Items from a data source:

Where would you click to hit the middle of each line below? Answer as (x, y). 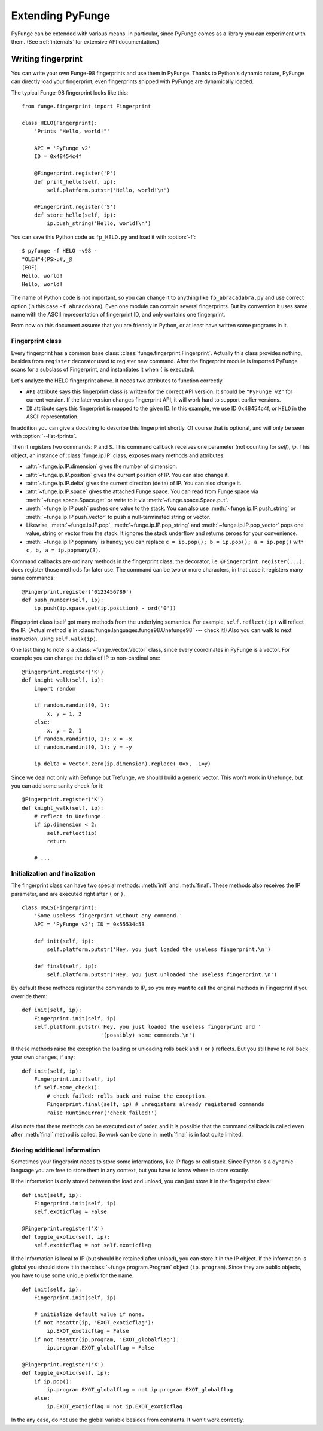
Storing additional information (56, 1150)
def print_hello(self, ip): (75, 182)
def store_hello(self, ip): (75, 215)
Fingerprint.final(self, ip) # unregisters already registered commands (156, 1105)
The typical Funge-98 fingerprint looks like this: (70, 92)
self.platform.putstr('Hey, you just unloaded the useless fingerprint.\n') (162, 975)
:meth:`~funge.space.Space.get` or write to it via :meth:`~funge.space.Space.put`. (127, 500)
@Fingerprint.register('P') (75, 173)

### Exercise
The reply should reproduce every entry above word for word and contain no pictures.

### Task answer
Where would you click to hit the middle of each line below? Answer as (x, y). 
Storing additional information (56, 1150)
def print_hello(self, ip): (75, 182)
def store_hello(self, ip): (75, 215)
Fingerprint.final(self, ip) # unregisters already registered commands (156, 1105)
The typical Funge-98 fingerprint looks like this: (70, 92)
self.platform.putstr('Hey, you just unloaded the useless fingerprint.\n') (162, 975)
:meth:`~funge.space.Space.get` or write to it via :meth:`~funge.space.Space.put`. (127, 500)
@Fingerprint.register('P') (75, 173)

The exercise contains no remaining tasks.